- _Task directions_
Every entry in the following listing must be restated word for word, though not its pictures.

◇ ◇ ◇ ◇ ◇ ◇ ◇

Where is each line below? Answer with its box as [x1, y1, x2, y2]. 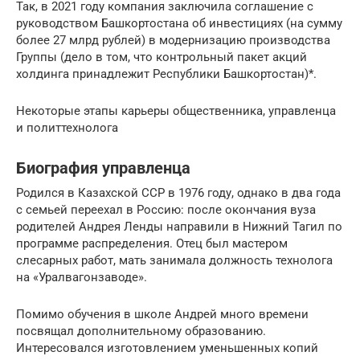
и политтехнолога [16, 120, 118, 135]
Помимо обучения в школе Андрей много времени [16, 306, 309, 321]
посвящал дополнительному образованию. [16, 323, 266, 338]
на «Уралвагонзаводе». [16, 269, 147, 284]
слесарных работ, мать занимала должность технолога [16, 252, 333, 268]
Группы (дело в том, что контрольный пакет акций [16, 49, 307, 64]
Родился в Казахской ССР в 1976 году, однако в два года [16, 185, 341, 200]
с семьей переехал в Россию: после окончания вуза [16, 202, 316, 217]

◇ ◇ ◇ ◇ ◇ ◇ ◇

- _Response area_
Where is each line below? Answer with its box as [x1, y1, x2, y2]. 
и политтехнолога [16, 120, 118, 135]
Помимо обучения в школе Андрей много времени [16, 306, 309, 321]
посвящал дополнительному образованию. [16, 323, 266, 338]
на «Уралвагонзаводе». [16, 269, 147, 284]
слесарных работ, мать занимала должность технолога [16, 252, 333, 268]
Группы (дело в том, что контрольный пакет акций [16, 49, 307, 64]
Родился в Казахской ССР в 1976 году, однако в два года [16, 185, 341, 200]
с семьей переехал в Россию: после окончания вуза [16, 202, 316, 217]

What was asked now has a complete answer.